Но сначала о том, что мне жутко не нравилось всегда название спектакля: «Старосветские Ромео и Джульетта»… Уж извините, мешанина, эклектик (типа «французского» с «нижегородским»), противоестественное «сожительство» Гоголя с Шекспиром. У последнего – уж совсем о другом. Вернее было бы назвать: «Филемон и Бавкида» - это из греческой мифологии (которая ближе русской литературной традиции), счастливые, примерные супруги, до глубокой старости любившие друг друга. Их поминает и Гоголь в своей повести (они – персонажи и во II-й части «Фацста» Гете).

Афансий Иванович Товстогуб и Пульхерия Ивановна Товстогубиха, как и Барклей Купер и Люси Куперша, тоже идут к Тишине. И чем дальше – тем просветленнее у актрисы Елены Орловой «нездешняя», божественно-отрешенная (как у неповторимой маски Нефертити) полуулыбка и какая-то такая мудрая бессмысленность старческого взгляд… (Подчеркиваю: «бессмысленность» - по нашим, земным, меркам, материальным «эталонам»).

Уж не говорю, как молодая женщина так поразительно и артистично (что называется: «правдиво») передает немощь плоти, хилость, будто на глазах истаивающую жизнь, прозрачность, тленность «оболочки», то самое – но, конечно, без иронии – что зовется: «одуванчик»… Разумеется, в ансамбл с великолепным актером Валерием Шевченко.

Мне даже вспомнилось, как дивился Лев Толстой, прочитав «Скучную историю» Чехова: откуда у 26-летнего автора такое глубинное знание психологии пожилого умирающего профессора?!.

А сам Шевченко ко всему этому, с совершенной гармонией чувств, «подыгрывает» и чудаковатость, и озорство, и стариковское «мальчишество»…

Ах, много бы мог я сказать и об «отдельных недостатках» спектакля, но гораздо больше о его художественных достоинствах. В этой же статье мне важнее заявить: в «Старосветских» Шевченко высокое приятие Конца и даже – Красота его. И по мысли это – творческий подвиг. Вот только финал как-то, по-моему, уж очень «сбит» тембрально-эмоционально на одну, разливанную, как черная речка в половодье, Скорбь. Но ведь и она – несет Красоту. И быть должна она озарена улыбкой просветления!

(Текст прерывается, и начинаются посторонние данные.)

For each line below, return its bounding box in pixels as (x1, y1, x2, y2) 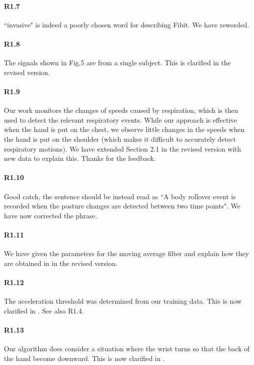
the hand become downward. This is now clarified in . (4, 353, 165, 363)
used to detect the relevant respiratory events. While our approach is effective (4, 114, 237, 125)
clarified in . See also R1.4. (4, 305, 84, 315)
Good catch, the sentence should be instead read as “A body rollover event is (4, 191, 236, 201)
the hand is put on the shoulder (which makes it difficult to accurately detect (4, 133, 236, 144)
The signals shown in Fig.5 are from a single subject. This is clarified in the (4, 57, 231, 68)
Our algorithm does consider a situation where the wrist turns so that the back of (4, 343, 250, 354)
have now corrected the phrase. (4, 210, 97, 220)
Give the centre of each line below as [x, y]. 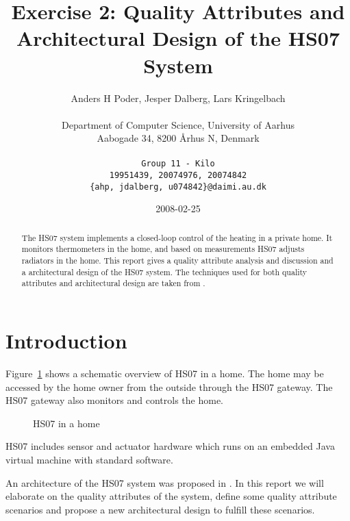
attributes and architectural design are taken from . [113, 283]
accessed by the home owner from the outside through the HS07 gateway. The [169, 386]
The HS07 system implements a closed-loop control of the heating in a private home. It [177, 237]
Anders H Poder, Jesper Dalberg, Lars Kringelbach [178, 98]
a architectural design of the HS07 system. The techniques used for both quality [164, 271]
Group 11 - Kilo [178, 164]
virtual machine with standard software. [89, 460]
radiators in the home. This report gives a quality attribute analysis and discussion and [177, 260]

…Я смотрел «Старосветских» и на сцене охлопковской драмы, и на родной – «профессиональной» - цене, в крошечном зальчике. А видятся мне они – идеально – на сцене из зала Театра кукол.

Сдается, что Театр пантомимы нынче в застое. Шевченко надо создавать один спектакль за другим, пробовать новые идеи и формы. Идти – к Откровению… Понимаю: на какие «шиши»? Эге-гей, спонсоры, разъезжающие по юбилеям на «Вольво» и «Ауди», «Мерседесах» и «Сваабах»!.. Почему кое-кто из вас щедрее к иным из «охлопковцев», а толку-то!.. Богатыри, в смысле художества, не там. Вернее ставка на Афанасия, схоронившего Пульхерию и ковыляющего в Тишину, что величава, как симфония!